Crisis pregnancy occurs for a host of different reasons. Difficult pregnancy decisions include those who have been told that their child may face disability and other health complications - the fears and uncertainties can be overwhelming. I met up with one couple who wanted to share their journey with their daughter Evalynn, on this side of the womb.
Andrew and Tara Doell live in a small rural community outside of Portage La Prairie, Manitoba with their 7 year old son, Edmund, and their 4 year old daughter, Evalynn.
My husband and I are privileged to know the Doell family.
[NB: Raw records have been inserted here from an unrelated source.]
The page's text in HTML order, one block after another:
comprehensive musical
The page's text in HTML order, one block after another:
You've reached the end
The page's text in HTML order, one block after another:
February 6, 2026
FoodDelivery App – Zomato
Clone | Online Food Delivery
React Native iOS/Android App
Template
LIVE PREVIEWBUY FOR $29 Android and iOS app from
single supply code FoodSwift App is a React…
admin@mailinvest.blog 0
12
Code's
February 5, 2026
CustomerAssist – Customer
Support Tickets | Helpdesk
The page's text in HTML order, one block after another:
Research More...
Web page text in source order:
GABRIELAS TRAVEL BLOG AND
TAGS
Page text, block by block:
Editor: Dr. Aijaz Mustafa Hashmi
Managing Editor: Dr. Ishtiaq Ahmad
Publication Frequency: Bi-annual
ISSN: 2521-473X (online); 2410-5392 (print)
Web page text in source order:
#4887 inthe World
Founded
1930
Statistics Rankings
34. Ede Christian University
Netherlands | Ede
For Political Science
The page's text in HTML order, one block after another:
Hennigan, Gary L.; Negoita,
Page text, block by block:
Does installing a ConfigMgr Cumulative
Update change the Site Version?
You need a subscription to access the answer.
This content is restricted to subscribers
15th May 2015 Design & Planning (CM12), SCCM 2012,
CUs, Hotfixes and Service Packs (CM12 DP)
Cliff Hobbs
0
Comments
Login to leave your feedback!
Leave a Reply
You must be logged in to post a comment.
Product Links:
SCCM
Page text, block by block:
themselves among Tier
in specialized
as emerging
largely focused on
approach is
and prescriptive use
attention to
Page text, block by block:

We rejoiced with them when their son, Edmund, was born, and we stood in a hospital room, heard some of their fears and shared in their tears when their daughter was born. Our hearts ached with them for the loss of their hopes and dreams when they were told their baby girl had Down syndrome, but we have also been so encouraged by this family as we watched them grown in love and grace. Today we celebrate the joy and sparkle that is Evalynn!
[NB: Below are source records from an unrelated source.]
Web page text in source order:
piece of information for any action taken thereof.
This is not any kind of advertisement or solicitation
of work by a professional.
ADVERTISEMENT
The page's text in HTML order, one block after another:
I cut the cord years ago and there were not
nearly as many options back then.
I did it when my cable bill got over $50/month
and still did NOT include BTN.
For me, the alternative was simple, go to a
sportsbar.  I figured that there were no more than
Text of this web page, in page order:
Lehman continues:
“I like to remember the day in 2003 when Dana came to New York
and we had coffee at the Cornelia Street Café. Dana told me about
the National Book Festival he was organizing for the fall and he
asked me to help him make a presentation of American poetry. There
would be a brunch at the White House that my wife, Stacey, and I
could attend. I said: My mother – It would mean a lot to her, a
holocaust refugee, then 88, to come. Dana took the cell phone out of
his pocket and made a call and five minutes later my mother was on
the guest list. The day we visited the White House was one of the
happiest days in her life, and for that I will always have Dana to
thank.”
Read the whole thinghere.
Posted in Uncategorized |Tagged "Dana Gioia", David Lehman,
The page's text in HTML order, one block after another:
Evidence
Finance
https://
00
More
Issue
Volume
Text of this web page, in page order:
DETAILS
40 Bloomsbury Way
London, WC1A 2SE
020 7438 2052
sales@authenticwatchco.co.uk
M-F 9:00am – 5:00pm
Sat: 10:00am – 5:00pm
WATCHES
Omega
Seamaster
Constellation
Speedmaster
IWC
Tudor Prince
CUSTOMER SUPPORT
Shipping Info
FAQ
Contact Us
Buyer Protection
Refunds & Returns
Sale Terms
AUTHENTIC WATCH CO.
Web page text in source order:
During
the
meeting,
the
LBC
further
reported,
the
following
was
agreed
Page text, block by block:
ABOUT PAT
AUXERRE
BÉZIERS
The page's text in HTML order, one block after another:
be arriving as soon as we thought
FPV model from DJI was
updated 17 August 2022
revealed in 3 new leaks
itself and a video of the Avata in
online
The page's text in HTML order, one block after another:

Tell me about the day that Evalynn was born.
Andrew: It started out pretty normal. We didn’t assume that anything was wrong. When she was born we were happy. They put her on the scale, asked Tara when her due date was, and how many weeks she was. Then they said it didn’t seem right and called for the pediatrician.
Tara: I was excited because I knew I was having a girl. Andrew had his boy, and now I was getting my girl — the perfect family, or whatever people say.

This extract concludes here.